Well, here’s the magic:

easyFromPy
  :: (Py.Concrete p, Typeable h)
  => (p -> IO h)   -- ^ python from- conversion, e.g. Py.fromFloat
  -> Proxy h       -- ^ proxy for the type being converted to
  -> Py.SomeObject -- ^ python object to cast from
  -> IO h          -- ^ Haskell value
easyFromPy convert typename obj = do
  casted <- Py.cast obj
  case casted of
    Nothing -> throwIO $ PyCastException (show $ typeRep typename)
    Just x -> convert x

Now to explain. p and h are mnemonics for a Python object and a Haskell value, respectively. The Python object has to be Concrete. Basically, all the primitive types (numbers, strings, etc.) we want to eventually cast to are going to be Concrete, but you can read the source for more details there. The Haskell value has to be Typeable, which gives us the ability to get the name of the type of the value using typeRep. This type information is passed along via Proxy. For example, typeRep (Proxy :: Proxy Integer) gives us "Integer". It’s a nice way to chuck the name of a type into an error message, but it does require the user to give us a Proxy carrying the right type along. Usually, that’s pretty easy, since they’ll be calling easyFromPy in the context of writing a FromPy instance which knows which type it’s for. For example:

instance FromPy Double where
  fromPy = easyFromPy Py.fromFloat Proxy

Here, the compiler can infer that our Proxy is carrying along a Double. Using typeRep, we can throw an exception with information about which type we failed to cast to.

Type Inference

What’s the difference between randint and uniform here?

randint :: Integer -> Integer -> IO Integer
randint low high =
  call "random" "randint" [arg low, arg high] []

uniform :: Integer -> Integer -> IO Double
uniform low high =
  call "random" "uniform" [arg low, arg high] []

Besides calling different Python functions, they also return different types. Because FromPy is working behind the scenes here, we don’t even really need to think about this while writing a wrapper library. Because our type signatures are handily nearby, call knows which type to try to coax the SomeObject python returns into being. We can also use the TypeApplications language extension to explicitly tell call what type to marshal the value it gets into, if needed.
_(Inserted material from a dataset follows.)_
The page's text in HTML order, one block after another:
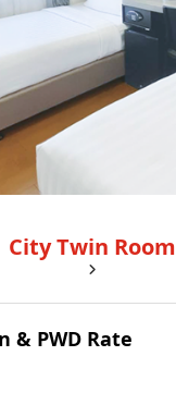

call @Double "random" "uniform" [arg low, arg high] []

Pare Programming

There’s quite a lot of consideration that goes into making something so simple! The API surface we ended up with is merely call to call Python functions, and getAttribute/setAttribute to get and set attributes. ToPy and FromPy instances handle type marshalling for us, and we use Arg to import heterogeneous argument lists from Python into Haskell land.

I guess it’s time to get back to improving hsautogui, now that it’s running on CPython.Simple.